Horizon asked the GDATF for an opportunity to host a focus group during GDATF's 2018 Patient and Family Conference. After consultation with the GDATF Board of Directors, the GDATF agreed to move forward. (The Board recommended that the focus group opportunity be made available to other potential sponsors in the pharmaceutical space, but the other organizations either declined or did not respond.) The focus group drew about 12 conference attendees. Several of those focus group participants expressed interest in having further discussions with Horizon, and in response, Horizon launched a TED council made up of Horizon employees and about 20 people who were either currently or previously experiencing TED. The council convened every two months and talked about the TED treatment experience, such as what it is like to have infusions, and what works and doesn’t work in terms of education and information. Using CTTI's PGE recommendations as a guide, the council consciously and proactively thought through the patient experience.

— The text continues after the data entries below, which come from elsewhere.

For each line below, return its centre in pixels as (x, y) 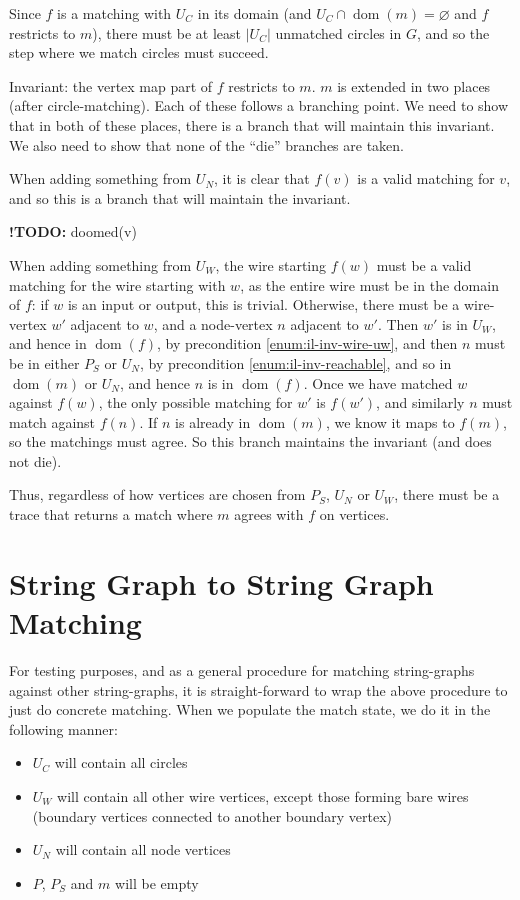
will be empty (157, 882)
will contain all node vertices (143, 849)
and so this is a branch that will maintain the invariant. (180, 197)
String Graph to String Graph (221, 582)
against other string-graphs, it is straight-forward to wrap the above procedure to (258, 689)
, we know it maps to (390, 421)
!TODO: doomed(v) (73, 231)
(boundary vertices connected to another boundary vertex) (212, 815)
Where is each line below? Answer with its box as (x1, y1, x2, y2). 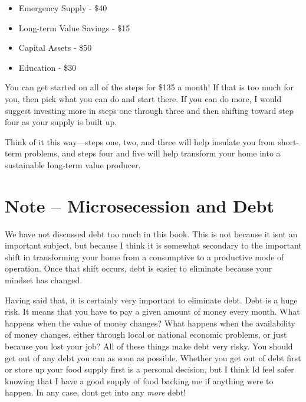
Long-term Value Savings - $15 (18, 21, 130, 34)
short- (278, 135, 300, 148)
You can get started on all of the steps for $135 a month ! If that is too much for (5, 81, 294, 93)
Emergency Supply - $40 (18, 2, 107, 14)
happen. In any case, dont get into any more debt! (5, 386, 186, 398)
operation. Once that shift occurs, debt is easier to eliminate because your (5, 262, 272, 274)
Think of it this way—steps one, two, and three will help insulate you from (5, 135, 275, 148)
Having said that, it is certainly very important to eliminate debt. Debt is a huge (5, 293, 298, 306)
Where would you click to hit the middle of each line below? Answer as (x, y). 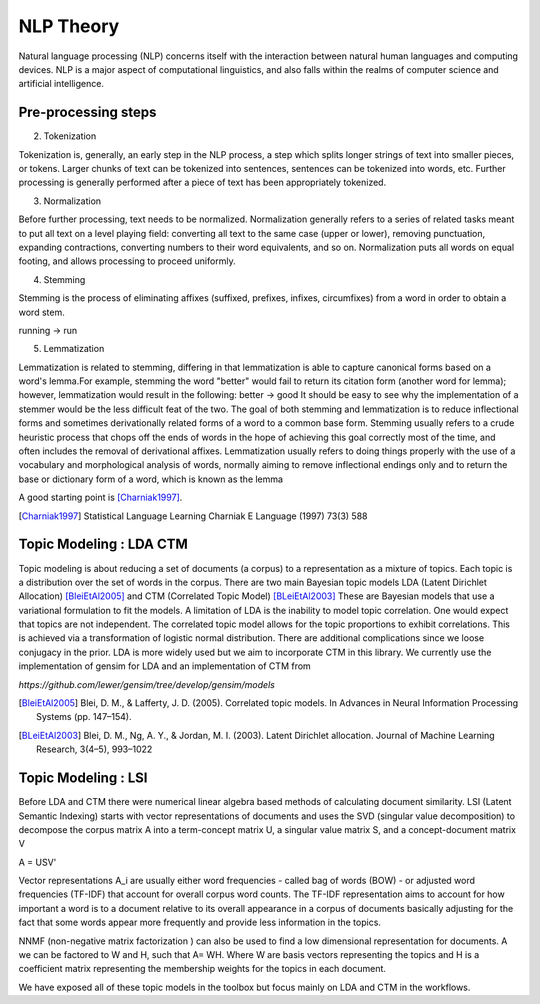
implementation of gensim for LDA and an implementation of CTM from (165, 666)
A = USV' (37, 862)
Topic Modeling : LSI (83, 778)
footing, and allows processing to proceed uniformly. (127, 261)
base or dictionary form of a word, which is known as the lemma (151, 479)
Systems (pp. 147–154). (84, 717)
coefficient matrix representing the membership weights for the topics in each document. (202, 969)
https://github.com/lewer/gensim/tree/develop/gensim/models (146, 684)
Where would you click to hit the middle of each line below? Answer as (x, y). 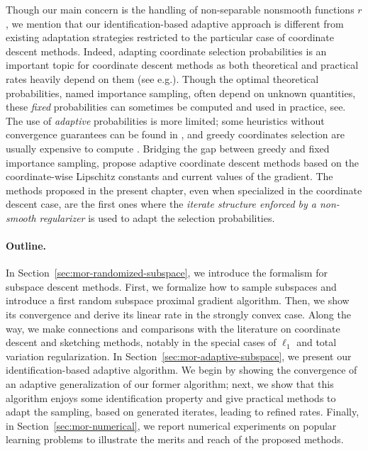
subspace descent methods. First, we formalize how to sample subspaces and (171, 286)
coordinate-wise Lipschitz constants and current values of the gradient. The (169, 176)
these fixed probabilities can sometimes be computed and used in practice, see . (176, 107)
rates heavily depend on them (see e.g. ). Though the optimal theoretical (162, 78)
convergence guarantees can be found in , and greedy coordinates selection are (175, 134)
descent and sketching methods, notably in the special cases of (141, 342)
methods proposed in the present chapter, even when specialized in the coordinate (184, 190)
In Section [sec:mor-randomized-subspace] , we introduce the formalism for (167, 273)
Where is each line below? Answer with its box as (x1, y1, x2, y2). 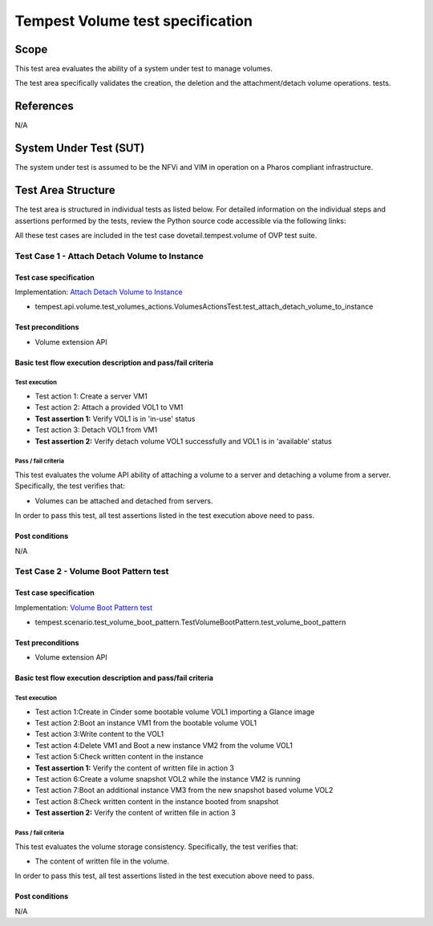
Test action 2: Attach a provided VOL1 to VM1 (34, 402, 184, 412)
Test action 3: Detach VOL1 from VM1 (34, 425, 158, 435)
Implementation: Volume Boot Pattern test (14, 602, 153, 613)
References (14, 99, 74, 113)
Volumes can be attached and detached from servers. (34, 495, 213, 505)
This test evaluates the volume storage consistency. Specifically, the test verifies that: (14, 842, 298, 851)
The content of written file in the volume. (34, 856, 170, 866)
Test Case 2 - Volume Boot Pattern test (14, 566, 169, 577)
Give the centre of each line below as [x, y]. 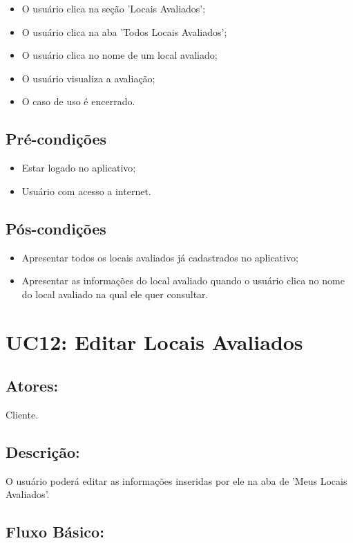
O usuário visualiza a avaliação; [88, 78]
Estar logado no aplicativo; [79, 168]
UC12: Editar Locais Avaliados [154, 341]
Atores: [32, 386]
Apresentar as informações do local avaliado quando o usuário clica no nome [183, 280]
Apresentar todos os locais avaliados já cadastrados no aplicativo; [160, 257]
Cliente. [22, 414]
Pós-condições [56, 228]
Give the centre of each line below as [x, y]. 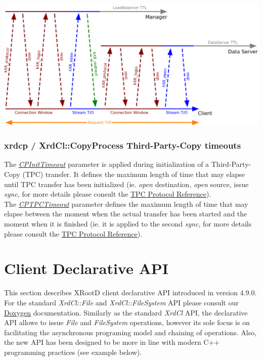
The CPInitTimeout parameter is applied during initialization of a [107, 164]
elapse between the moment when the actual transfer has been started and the [126, 214]
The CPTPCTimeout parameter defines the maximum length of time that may [126, 204]
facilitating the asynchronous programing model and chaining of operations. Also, [130, 332]
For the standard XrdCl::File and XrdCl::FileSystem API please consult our [121, 302]
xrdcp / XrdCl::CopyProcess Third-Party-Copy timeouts [123, 145]
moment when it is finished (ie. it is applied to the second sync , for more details [128, 224]
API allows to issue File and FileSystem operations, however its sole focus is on [127, 322]

From Horizon's perspective, this was key in helping to ensure that engagement and educational efforts with the TED community were conducted with the first-hand perspective of people living with TED.  "They were very open and receptive to our input," said GDATF's founder, who participated in the TED council to provide her own experience with TED. "For example, in one meeting the study team was developing a slide on how TED patients could tape their eyes shut at night, and I told them that most TED patients tape their eyes differently. Horizon was so eager to hear more. They updated their educational materials based on this feedback, which made our patient experience feel valued."

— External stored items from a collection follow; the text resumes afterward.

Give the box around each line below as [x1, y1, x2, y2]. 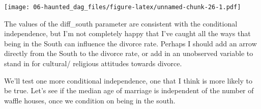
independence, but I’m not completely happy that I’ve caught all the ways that [4, 28, 251, 39]
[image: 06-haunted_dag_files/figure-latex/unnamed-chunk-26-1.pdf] [4, 4, 241, 11]
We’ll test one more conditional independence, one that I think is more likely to [4, 75, 252, 86]
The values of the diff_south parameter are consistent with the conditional [4, 18, 238, 29]
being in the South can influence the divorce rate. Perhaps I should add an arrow [4, 38, 257, 48]
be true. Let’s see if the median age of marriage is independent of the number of [4, 85, 254, 96]
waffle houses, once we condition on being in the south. [4, 95, 176, 105]
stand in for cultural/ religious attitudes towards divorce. [4, 58, 182, 69]
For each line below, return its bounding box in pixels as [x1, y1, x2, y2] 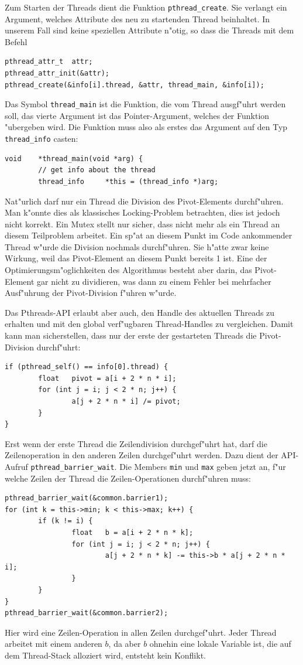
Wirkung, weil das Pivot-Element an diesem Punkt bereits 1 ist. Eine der [5, 252, 267, 264]
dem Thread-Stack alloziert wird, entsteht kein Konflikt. [5, 649, 206, 661]
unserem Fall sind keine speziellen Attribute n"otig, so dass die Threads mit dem [5, 24, 294, 36]
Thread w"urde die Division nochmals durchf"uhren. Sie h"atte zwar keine [5, 240, 269, 253]
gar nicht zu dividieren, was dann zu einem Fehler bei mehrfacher [37, 275, 271, 287]
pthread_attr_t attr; [5, 57, 93, 66]
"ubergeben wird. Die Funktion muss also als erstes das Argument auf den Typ [5, 121, 288, 133]
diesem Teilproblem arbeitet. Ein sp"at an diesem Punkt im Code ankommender [5, 229, 292, 241]
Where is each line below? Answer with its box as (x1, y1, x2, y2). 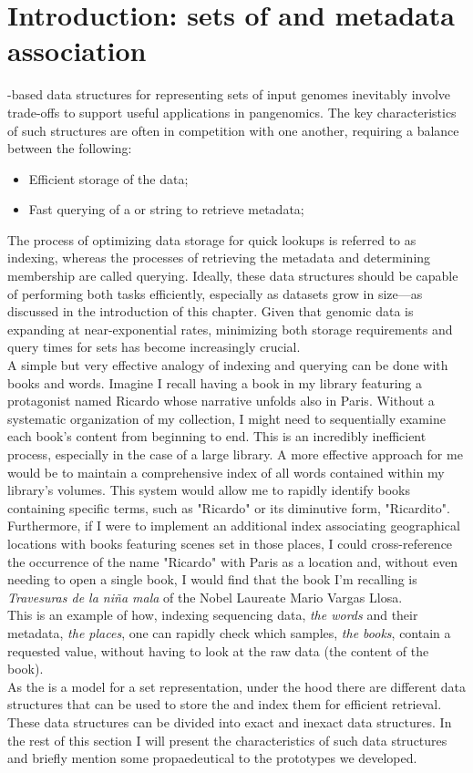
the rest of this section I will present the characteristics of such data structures (7, 730, 447, 749)
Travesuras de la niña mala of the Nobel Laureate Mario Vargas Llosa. (7, 587, 403, 606)
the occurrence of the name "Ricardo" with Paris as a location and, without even (7, 551, 458, 571)
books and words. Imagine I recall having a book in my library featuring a (7, 373, 422, 392)
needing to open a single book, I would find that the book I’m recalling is (7, 570, 417, 589)
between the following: (7, 139, 132, 158)
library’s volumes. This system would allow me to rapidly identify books (7, 480, 410, 500)
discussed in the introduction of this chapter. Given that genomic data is (7, 302, 414, 321)
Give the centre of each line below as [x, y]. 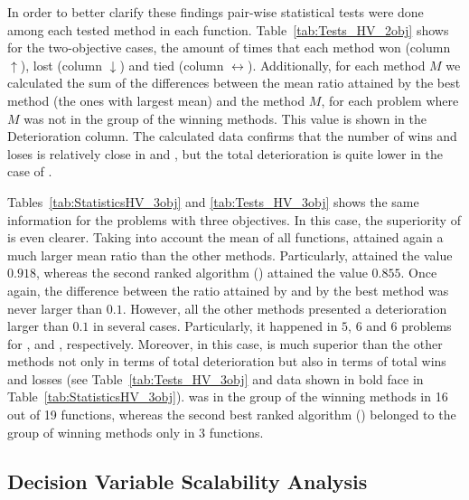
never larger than [55, 308]
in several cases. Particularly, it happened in [215, 326]
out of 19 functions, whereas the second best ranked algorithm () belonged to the [232, 415]
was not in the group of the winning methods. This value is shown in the [225, 118]
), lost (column [61, 65]
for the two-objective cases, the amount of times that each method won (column [229, 47]
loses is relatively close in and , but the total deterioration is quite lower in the [225, 153]
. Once [419, 273]

The patient community was able to provide input for Horizon on the experience of living with TED, which helped shape the company's efforts to raise awareness of the Phase 3 clinical trial. In addition, GDATF informed its community members of the clinical trial information available on clinicaltrials.gov. The original phase 2 study for TEPEZZA took several years to complete. Horizon was aiming to get the phase 3 confirmatory study enrolled in one year. However, Horizon was able to achieve enrollment in just nine months. What's more, over 90 percent of patients enrolled in the study stayed through completion -- the dropout rate was incredibly low, and results for the study were highly positive. The FDA approved TEPEZZA in January 2020 as the first treatment for TED following full advisory committee support in December 2019. In addition to giving the biologic Fast Track and Breakthrough Therapy Designation, the FDA granted TEPEZZA's application priority review with completion in 4.5 months instead of six. TEPEZZA also received Orphan Drug designation, which provides incentives, like research grants or tax credits, to assist and encourage the development of drugs for rare diseases or conditions.

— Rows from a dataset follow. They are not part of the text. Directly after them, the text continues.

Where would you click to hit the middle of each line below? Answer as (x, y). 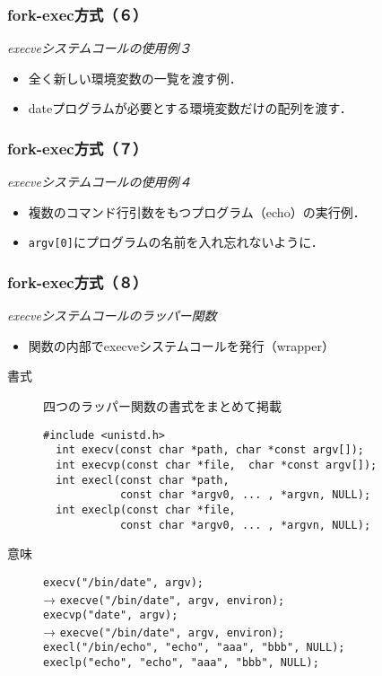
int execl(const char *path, (143, 480)
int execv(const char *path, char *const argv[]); (210, 450)
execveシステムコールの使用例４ (100, 182)
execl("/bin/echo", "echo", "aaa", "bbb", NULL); (194, 648)
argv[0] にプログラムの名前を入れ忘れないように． (176, 242)
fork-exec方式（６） (78, 14)
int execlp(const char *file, (146, 509)
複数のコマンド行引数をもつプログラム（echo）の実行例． (197, 211)
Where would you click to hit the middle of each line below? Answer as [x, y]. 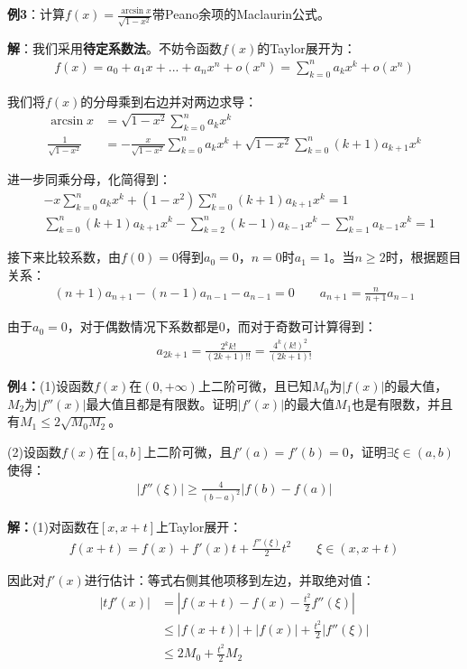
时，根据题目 [423, 257]
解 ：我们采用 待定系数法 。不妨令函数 [114, 47]
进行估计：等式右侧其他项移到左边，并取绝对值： [229, 580]
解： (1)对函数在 [53, 526]
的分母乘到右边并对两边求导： [169, 101]
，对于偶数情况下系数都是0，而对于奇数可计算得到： [222, 326]
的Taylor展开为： [307, 47]
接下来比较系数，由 [64, 257]

Horizon approaches all its rare disease research with the understanding that patient input is key, and the patient could be any one of us. Their chief medical officer calls it "uniting a village of voices" across the research spectrum (including academia, regulators, patients, and contract research organizations). Horizon seeks to engage its disease communities throughout the lifecycle of its medicines, from development to commercialization. The company notes that its patient relationships are not transactional, one-and-done study collaborations. For example, when an FDA Advisory Committee meeting took place in December 2019, members of the TED council gave testimony on the patient experience with TED. "There are so many benefits to including patient input in the development cycle," said GDATF’s founder. "This was a unique advocacy opportunity, and we are so happy that our TED community now has a non-surgical option to consider."